All of us desire encouragement, but encouraging encouragement is a concept that seldom occurs to us. It comes out in the New Testament. Paul wrote to the Christ-followers in Thessalonica and instructed them with the words “Therefore encourage each and build each other up…”, and then he finishes the sentence with the clarifier “…just as in fact you are doing.” (1 Thessalonians 5:11) Encouragement gets noticed and remembered.

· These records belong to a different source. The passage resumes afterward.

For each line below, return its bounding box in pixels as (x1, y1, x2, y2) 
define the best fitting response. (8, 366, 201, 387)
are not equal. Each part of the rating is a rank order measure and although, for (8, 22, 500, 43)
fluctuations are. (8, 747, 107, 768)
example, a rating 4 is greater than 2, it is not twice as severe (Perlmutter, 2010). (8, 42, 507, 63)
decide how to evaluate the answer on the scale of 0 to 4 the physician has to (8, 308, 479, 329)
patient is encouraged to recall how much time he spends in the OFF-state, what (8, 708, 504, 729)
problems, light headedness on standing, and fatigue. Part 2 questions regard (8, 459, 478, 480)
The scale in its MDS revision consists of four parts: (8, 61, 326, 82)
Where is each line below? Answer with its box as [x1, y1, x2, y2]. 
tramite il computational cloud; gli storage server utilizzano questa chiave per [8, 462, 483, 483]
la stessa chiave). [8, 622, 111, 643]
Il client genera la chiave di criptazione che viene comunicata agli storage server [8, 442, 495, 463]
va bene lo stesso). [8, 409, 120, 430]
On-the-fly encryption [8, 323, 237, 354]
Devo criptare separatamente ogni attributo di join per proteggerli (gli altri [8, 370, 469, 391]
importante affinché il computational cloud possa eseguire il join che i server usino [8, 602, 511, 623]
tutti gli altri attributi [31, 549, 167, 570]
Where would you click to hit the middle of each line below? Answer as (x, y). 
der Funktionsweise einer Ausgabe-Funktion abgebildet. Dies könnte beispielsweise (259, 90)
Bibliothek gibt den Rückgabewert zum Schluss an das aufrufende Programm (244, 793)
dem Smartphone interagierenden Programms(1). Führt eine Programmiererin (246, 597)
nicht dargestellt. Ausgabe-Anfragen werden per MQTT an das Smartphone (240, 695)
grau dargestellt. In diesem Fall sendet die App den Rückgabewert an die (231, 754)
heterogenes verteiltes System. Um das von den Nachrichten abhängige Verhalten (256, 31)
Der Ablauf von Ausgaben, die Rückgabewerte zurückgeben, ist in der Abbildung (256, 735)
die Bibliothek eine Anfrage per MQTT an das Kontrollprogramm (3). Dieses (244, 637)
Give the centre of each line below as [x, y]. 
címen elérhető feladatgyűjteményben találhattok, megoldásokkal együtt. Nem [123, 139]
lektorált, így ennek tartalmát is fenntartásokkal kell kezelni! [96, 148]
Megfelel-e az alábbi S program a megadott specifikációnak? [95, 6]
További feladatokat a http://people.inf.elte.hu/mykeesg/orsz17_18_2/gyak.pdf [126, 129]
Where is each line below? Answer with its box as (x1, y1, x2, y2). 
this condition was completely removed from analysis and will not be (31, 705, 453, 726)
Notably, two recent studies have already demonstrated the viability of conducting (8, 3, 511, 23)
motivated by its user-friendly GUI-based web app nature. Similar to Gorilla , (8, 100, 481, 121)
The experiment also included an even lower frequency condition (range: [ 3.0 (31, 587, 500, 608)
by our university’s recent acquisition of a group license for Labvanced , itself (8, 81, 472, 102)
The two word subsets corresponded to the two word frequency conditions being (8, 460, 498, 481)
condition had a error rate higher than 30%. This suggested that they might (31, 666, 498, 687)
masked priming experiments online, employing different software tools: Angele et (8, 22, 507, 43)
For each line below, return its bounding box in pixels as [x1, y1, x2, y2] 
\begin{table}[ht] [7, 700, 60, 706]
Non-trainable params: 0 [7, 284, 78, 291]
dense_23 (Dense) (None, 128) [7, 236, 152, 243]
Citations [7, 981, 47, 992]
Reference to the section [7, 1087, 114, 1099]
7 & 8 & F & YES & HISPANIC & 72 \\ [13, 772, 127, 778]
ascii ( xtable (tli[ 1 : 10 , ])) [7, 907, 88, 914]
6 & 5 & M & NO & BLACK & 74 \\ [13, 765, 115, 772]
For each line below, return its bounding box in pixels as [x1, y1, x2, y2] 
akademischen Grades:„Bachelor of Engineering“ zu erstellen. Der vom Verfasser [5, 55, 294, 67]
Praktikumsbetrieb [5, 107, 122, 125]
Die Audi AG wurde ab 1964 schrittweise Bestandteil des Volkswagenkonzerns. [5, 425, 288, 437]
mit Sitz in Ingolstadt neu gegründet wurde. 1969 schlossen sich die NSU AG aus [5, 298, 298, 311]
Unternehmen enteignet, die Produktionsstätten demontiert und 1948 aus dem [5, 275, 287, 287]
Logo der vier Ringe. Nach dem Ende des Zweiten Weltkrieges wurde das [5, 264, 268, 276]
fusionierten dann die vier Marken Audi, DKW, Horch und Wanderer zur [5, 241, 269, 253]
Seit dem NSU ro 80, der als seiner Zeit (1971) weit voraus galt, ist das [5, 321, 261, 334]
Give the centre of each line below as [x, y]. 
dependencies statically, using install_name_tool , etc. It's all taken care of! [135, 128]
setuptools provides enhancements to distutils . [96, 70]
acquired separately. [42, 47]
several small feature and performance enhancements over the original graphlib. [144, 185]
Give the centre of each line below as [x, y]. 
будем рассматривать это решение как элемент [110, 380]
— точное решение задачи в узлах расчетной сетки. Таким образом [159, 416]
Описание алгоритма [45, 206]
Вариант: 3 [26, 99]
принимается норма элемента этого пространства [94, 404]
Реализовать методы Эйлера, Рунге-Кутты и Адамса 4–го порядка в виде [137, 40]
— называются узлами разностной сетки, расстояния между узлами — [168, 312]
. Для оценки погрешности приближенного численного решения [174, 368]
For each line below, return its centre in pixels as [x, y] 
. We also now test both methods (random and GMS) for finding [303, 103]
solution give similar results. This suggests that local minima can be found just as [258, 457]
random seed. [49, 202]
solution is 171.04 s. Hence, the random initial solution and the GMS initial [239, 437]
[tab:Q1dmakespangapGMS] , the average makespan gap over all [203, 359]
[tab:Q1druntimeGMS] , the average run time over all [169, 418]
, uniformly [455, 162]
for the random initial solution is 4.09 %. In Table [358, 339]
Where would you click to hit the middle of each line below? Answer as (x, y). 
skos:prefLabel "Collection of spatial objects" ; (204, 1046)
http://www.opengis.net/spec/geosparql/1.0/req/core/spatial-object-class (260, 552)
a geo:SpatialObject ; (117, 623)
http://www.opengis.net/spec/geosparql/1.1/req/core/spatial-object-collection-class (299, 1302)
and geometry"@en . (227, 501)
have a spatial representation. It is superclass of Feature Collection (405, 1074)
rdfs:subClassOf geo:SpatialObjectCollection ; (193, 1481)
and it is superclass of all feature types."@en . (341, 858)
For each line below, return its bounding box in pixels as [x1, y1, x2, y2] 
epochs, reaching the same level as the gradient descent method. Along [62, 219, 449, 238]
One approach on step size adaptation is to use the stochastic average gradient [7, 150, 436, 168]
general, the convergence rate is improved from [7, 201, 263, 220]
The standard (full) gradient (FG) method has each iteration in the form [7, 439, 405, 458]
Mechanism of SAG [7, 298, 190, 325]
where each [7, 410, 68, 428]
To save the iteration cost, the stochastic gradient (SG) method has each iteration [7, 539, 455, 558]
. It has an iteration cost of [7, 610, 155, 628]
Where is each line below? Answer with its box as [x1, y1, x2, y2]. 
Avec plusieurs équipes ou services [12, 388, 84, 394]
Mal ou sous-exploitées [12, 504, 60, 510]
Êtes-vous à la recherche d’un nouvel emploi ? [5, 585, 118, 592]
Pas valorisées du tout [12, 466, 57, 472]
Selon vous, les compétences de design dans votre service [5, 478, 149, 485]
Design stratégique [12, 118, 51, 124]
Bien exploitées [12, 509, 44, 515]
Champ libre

I would like to have met a man named Barnabas, who appears in the Book of Acts. Acts 4:36 tells us that his real name was Joseph, and that he was a Levite from Cyprus, but the apostles referred to him as Barnabas. It was his nickname, kind of like Smiley or Buck. His nickname meant “son of encouragement.”  When the apostles, and others, were with him they saw that being encouraging was what defined him. Add he traveled around with the Apostle Paul I’m sure his encouraging words were often the difference between Paul throwing in the towel or persevering.

Encouraging encouragement. The words of a parent made me ponder how I might build some young people up today with just a few brief conversations on what they are doing well.